_WORK TO BE COMPLETED:_
Scan the data below for the string "функции". Show every line where it turns up.

_INFORMATION PROVIDED:_
+++

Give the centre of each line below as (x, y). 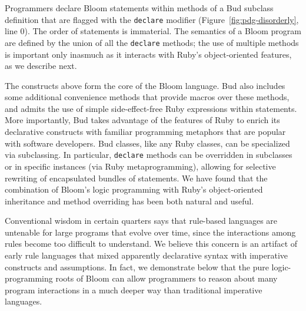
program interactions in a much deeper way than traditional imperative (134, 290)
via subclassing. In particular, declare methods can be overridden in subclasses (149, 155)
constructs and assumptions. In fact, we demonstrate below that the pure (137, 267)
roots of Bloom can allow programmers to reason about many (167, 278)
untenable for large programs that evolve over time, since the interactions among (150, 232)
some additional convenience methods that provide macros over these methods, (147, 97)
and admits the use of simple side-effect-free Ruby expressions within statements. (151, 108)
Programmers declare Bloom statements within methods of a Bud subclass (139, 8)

+++

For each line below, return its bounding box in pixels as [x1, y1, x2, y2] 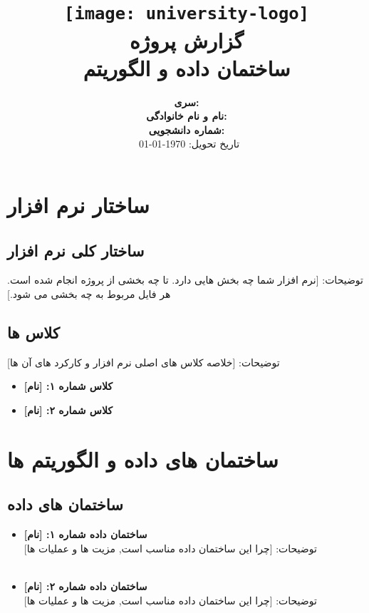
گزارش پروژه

+++

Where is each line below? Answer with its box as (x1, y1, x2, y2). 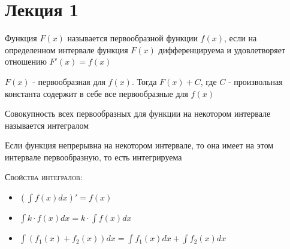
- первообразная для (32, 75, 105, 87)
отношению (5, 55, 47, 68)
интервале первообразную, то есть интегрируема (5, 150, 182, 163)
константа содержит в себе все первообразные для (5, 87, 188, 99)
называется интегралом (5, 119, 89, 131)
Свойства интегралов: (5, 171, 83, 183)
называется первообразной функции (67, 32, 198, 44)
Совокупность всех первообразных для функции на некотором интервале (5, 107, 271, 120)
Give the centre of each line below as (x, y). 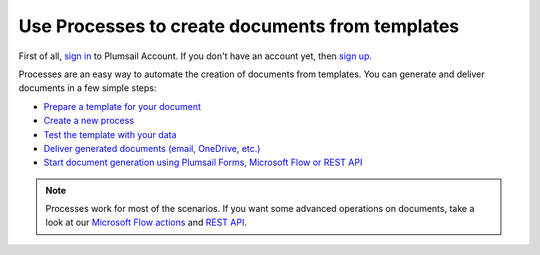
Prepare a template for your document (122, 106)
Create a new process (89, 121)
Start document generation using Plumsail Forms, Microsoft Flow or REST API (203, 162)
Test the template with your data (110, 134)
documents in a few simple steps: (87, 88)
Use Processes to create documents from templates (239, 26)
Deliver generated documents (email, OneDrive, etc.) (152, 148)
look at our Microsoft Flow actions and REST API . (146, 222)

+++

_SOLUTION:_
называется первообразной функции (67, 32, 198, 44)
Совокупность всех первообразных для функции на некотором интервале (5, 107, 271, 120)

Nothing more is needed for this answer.